▶ About this task
Whenever a line in the entries includes the word "glass", copy that line out.

▶ Available data
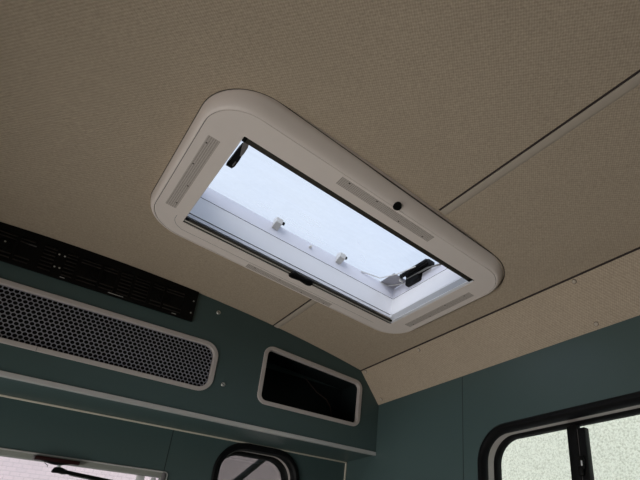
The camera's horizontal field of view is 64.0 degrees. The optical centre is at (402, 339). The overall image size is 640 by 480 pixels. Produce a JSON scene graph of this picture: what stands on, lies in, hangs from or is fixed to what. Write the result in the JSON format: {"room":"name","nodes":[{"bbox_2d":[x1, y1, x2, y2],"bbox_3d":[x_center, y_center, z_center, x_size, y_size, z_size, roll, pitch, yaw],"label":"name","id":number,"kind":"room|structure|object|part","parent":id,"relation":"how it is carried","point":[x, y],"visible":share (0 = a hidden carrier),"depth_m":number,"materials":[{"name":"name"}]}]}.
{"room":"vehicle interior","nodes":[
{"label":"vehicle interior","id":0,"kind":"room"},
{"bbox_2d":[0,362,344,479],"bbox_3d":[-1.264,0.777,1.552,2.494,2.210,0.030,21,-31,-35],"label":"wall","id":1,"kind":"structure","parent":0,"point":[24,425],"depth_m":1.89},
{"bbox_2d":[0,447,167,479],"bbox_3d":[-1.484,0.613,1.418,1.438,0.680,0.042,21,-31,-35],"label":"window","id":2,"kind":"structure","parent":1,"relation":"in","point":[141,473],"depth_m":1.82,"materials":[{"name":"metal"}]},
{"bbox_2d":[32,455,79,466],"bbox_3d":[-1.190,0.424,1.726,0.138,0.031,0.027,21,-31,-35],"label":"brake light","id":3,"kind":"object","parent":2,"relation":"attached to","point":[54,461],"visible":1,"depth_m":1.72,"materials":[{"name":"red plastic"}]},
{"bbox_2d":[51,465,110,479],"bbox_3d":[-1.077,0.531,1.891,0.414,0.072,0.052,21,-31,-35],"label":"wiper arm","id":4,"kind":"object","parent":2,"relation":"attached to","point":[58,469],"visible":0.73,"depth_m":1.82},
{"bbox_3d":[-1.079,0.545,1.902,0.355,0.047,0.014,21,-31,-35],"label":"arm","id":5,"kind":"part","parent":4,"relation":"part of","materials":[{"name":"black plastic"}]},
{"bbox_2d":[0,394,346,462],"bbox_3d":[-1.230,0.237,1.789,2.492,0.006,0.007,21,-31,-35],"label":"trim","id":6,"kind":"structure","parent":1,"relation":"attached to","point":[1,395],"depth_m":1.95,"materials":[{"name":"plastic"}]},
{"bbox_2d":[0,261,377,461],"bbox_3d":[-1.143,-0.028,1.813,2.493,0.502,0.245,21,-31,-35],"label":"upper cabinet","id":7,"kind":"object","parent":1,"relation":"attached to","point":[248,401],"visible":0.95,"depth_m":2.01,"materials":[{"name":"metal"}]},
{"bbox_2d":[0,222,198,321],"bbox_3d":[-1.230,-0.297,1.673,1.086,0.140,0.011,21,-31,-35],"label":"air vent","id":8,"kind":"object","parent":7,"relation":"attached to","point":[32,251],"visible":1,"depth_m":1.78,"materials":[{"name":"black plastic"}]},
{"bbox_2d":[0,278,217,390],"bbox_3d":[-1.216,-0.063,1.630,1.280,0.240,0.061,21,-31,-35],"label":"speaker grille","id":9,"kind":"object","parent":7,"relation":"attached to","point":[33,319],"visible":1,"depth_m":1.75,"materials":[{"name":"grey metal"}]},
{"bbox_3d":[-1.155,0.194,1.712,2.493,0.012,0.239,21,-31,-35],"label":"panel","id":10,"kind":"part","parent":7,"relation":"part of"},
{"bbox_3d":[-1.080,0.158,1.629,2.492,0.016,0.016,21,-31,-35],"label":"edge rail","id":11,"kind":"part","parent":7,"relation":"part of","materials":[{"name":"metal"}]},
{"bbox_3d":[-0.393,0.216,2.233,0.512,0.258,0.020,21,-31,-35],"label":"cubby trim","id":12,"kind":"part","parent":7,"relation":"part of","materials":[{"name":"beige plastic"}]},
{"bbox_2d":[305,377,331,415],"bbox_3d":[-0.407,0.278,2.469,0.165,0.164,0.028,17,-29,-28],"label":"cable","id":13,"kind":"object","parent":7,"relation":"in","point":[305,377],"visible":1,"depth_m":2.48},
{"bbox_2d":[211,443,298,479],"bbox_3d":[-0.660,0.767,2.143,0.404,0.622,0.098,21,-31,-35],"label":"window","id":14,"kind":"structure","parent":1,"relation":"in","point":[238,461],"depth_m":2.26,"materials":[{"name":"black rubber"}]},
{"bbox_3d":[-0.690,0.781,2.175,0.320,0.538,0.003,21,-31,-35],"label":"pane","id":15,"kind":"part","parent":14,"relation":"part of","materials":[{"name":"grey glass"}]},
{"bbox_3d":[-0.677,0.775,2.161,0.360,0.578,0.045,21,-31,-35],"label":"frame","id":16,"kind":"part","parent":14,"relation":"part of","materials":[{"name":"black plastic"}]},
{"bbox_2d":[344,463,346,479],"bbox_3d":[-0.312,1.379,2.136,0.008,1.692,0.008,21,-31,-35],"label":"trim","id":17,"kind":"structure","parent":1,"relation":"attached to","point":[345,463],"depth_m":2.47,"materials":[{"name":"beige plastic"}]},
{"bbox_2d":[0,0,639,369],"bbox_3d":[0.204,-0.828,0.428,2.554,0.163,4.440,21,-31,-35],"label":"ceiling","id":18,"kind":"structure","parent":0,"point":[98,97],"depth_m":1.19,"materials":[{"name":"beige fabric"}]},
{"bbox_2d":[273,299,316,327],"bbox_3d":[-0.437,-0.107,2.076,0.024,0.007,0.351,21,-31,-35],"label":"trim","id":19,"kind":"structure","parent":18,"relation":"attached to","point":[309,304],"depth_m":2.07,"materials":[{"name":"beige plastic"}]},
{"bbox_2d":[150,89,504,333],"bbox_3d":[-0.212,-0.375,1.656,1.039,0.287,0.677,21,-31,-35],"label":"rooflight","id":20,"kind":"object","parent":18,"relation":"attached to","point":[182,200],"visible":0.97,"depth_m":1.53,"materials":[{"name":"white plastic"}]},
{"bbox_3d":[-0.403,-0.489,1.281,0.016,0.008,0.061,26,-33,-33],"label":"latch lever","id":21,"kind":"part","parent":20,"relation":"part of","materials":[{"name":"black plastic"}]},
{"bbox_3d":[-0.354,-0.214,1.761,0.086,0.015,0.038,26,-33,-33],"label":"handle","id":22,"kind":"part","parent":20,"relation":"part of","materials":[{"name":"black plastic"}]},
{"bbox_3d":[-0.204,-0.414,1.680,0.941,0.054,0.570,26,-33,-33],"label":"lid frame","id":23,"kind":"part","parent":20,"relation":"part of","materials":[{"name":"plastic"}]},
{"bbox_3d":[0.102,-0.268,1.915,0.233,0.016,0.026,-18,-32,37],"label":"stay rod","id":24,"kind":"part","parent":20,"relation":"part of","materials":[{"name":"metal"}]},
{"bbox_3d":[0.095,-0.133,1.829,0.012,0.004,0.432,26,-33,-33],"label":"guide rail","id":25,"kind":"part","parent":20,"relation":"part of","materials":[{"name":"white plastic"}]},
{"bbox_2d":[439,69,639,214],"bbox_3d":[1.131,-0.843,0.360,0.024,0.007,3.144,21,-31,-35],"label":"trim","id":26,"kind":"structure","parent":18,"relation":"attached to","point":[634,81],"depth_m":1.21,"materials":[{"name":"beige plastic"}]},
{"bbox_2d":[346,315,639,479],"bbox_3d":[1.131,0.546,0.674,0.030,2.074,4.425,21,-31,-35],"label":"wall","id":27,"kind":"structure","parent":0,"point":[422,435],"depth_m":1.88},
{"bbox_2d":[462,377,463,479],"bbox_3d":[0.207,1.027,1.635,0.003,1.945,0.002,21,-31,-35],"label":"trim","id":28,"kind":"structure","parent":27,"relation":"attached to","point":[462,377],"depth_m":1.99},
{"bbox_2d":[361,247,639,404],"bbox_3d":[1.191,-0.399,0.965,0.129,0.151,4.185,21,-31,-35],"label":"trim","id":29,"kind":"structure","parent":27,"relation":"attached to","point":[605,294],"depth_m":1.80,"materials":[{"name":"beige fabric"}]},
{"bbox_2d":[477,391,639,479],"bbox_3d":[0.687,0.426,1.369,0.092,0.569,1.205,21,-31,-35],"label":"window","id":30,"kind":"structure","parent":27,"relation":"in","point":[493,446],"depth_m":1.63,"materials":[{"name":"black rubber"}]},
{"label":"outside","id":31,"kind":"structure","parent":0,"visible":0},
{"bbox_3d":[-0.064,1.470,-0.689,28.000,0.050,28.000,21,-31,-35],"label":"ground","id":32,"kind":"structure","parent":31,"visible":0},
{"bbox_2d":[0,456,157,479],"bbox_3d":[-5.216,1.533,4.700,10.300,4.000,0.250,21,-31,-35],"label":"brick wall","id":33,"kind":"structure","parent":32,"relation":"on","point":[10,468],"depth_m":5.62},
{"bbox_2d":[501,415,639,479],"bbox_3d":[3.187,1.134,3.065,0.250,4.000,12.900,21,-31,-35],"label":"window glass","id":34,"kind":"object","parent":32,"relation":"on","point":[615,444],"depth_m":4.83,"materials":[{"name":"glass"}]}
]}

▶ Response area
{"bbox_3d":[-0.690,0.781,2.175,0.320,0.538,0.003,21,-31,-35],"label":"pane","id":15,"kind":"part","parent":14,"relation":"part of","materials":[{"name":"grey glass"}]},
{"bbox_2d":[501,415,639,479],"bbox_3d":[3.187,1.134,3.065,0.250,4.000,12.900,21,-31,-35],"label":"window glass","id":34,"kind":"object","parent":32,"relation":"on","point":[615,444],"depth_m":4.83,"materials":[{"name":"glass"}]}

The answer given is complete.